> _Dataset records_
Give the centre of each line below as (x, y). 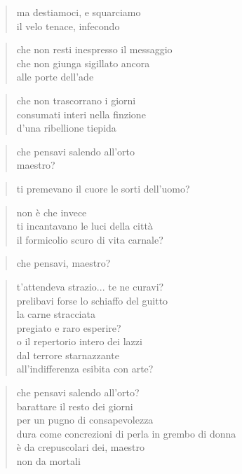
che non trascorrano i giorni (76, 100)
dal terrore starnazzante (68, 355)
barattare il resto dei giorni (75, 406)
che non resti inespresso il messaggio (94, 49)
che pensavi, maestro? (63, 263)
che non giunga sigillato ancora (83, 63)
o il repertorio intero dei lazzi (79, 341)
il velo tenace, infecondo (68, 26)
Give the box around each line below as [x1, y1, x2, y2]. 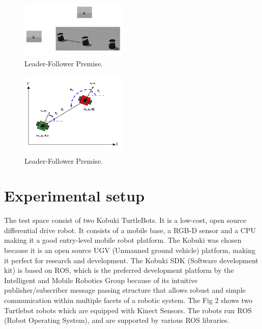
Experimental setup [4, 185, 145, 206]
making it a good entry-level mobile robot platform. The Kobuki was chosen [4, 235, 242, 245]
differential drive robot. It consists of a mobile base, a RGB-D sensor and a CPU [4, 224, 256, 235]
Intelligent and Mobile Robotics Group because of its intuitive [4, 274, 198, 285]
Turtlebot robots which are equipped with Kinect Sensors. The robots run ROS [4, 305, 252, 315]
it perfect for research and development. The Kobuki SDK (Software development [4, 255, 258, 265]
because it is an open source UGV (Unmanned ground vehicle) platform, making [4, 245, 255, 256]
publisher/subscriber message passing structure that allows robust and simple [4, 285, 246, 295]
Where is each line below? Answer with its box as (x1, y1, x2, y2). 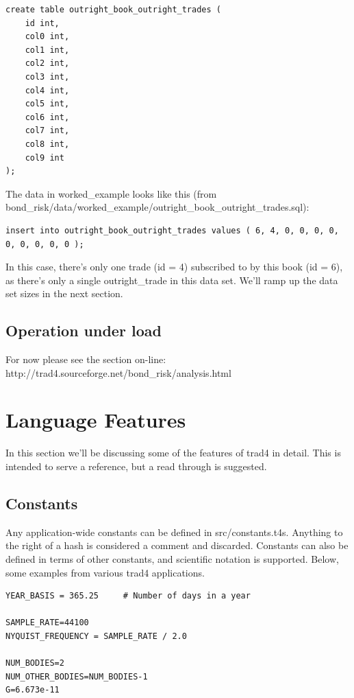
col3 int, (25, 71, 70, 82)
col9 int (25, 152, 64, 163)
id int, (25, 18, 60, 28)
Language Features (5, 406, 186, 434)
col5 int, (25, 99, 70, 109)
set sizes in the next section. (5, 286, 123, 301)
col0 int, (25, 32, 70, 42)
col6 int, (25, 112, 70, 122)

> _What to produce_
The answer should be an exact restatement of every entry, with the pictures omitted.

> _Solved exercise_
Give the centre of each line below as (x, y). 
che non trascorrano i giorni (76, 100)
dal terrore starnazzante (68, 355)
barattare il resto dei giorni (75, 406)
che non resti inespresso il messaggio (94, 49)
che pensavi, maestro? (63, 263)
che non giunga sigillato ancora (83, 63)
o il repertorio intero dei lazzi (79, 341)
il velo tenace, infecondo (68, 26)
Give the box around each line below as [x1, y1, x2, y2]. 
Experimental setup [4, 185, 145, 206]
making it a good entry-level mobile robot platform. The Kobuki was chosen [4, 235, 242, 245]
differential drive robot. It consists of a mobile base, a RGB-D sensor and a CPU [4, 224, 256, 235]
Intelligent and Mobile Robotics Group because of its intuitive [4, 274, 198, 285]
Turtlebot robots which are equipped with Kinect Sensors. The robots run ROS [4, 305, 252, 315]
it perfect for research and development. The Kobuki SDK (Software development [4, 255, 258, 265]
because it is an open source UGV (Unmanned ground vehicle) platform, making [4, 245, 255, 256]
publisher/subscriber message passing structure that allows robust and simple [4, 285, 246, 295]
Where is each line below? Answer with its box as (x1, y1, x2, y2). 
col3 int, (25, 71, 70, 82)
col9 int (25, 152, 64, 163)
id int, (25, 18, 60, 28)
Language Features (5, 406, 186, 434)
col5 int, (25, 99, 70, 109)
set sizes in the next section. (5, 286, 123, 301)
col0 int, (25, 32, 70, 42)
col6 int, (25, 112, 70, 122)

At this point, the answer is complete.